RAG solves both problems. Documents live in a vector database, separate from the model. At query time, the system finds the relevant documents and passes only those to the model. Updating the knowledge base means updating the vector database, not retraining or redeploying the model.

The pipeline step by step

Step 1: Embed the documents

Each document (or chunk of a document) is converted to a dense vector representation using an embedding model. Semantically similar text produces vectors that are close together in the high-dimensional space.

from openai import OpenAI

client = OpenAI()

def embed(text: str) -> list[float]:
    response = client.embeddings.create(
        input=text,
        model="text-embedding-3-small"
    )
    return response.data[0].embedding

Step 2: Store embeddings in a vector database

Vectors are stored alongside their source text in a vector database (Pinecone, Weaviate, pgvector, Chroma). The database indexes vectors for efficient similarity search.

import chromadb

db = chromadb.PersistentClient(path="./chroma_db")
collection = db.get_or_create_collection("docs")

# Index all documents
for doc_id, text in documents.items():
    collection.add(
        ids=[doc_id],
        embeddings=[embed(text)],
        documents=[text]
    )

Step 3: At query time, embed the question

When a user asks a question, embed it using the same model.

query = "How do I reset my password?"
query_embedding = embed(query)

Step 4: Retrieve similar documents

Find the documents whose embeddings are most similar to the query embedding.

results = collection.query(
    query_embeddings=[query_embedding],
    n_results=3  # Top 3 most relevant chunks
)

relevant_docs = results['documents'][0]

Step 5: Generate a response with context

Combine the retrieved documents with the user’s question in the prompt.

context = "\n\n".join(relevant_docs)

prompt = f"""Answer the question based on the following documentation.
If the answer is not in the documentation, say so.

Documentation:
{context}

Question: {query}"""

response = client.chat.completions.create(
    model="gpt-4o",
    messages=[{"role": "user", "content": prompt}]
)
print(response.choices[0].message.content)

Chunking strategy

How you split documents matters. A chunk too small loses context.
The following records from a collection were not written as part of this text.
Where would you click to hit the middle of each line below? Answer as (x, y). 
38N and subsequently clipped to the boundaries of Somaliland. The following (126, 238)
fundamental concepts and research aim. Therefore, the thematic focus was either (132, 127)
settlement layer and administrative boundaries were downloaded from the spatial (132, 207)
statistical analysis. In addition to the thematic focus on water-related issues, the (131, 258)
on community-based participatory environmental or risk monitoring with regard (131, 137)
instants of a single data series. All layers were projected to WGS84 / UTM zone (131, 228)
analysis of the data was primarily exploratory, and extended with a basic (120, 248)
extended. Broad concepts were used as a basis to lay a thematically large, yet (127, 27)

A chunk too large dilutes relevance.

Practical starting points:

  • 500-1000 token chunks with 100-200 token overlap
  • Split on natural boundaries (paragraphs, headers) rather than fixed character counts
  • Overlapping chunks prevent relevant content from being split across a boundary
def chunk_document(text, chunk_size=800, overlap=100):
    words = text.split()
    chunks = []
    i = 0
    while i < len(words):
        chunk = ' '.join(words[i:i + chunk_size])
        chunks.append(chunk)
        i += chunk_size - overlap
    return chunks

When RAG is the right choice

RAG is appropriate when:

  • Your knowledge base changes frequently (product documentation, support articles, internal wikis)
  • The information is too large for a context window
  • You need the model to cite sources or quote specific passages
  • You need different users to see different subsets of knowledge (multi-tenant applications)

RAG is not the right choice when:

  • You need the model to learn new reasoning skills or behaviors (that requires fine-tuning or training)
  • Your knowledge base is tiny and fits in the context window
  • Query latency is critical and the retrieval step adds unacceptable delay

What affects RAG quality

Embedding model quality determines how well similar content is found. Chunk size and overlap affect whether relevant context is retrieved completely. The number of retrieved chunks (top-k) affects both quality and context window usage. The prompt template affects how well the model uses the retrieved context.

Most quality problems in RAG trace back to the retrieval step, not the generation step. If the model gives wrong answers, the first question is: are the right documents being retrieved? Log what gets retrieved and inspect it manually before optimizing prompts.

RAG is the practical choice for any LLM application that needs to work with a body of knowledge that is larger than the context window or more current than the model’s training data.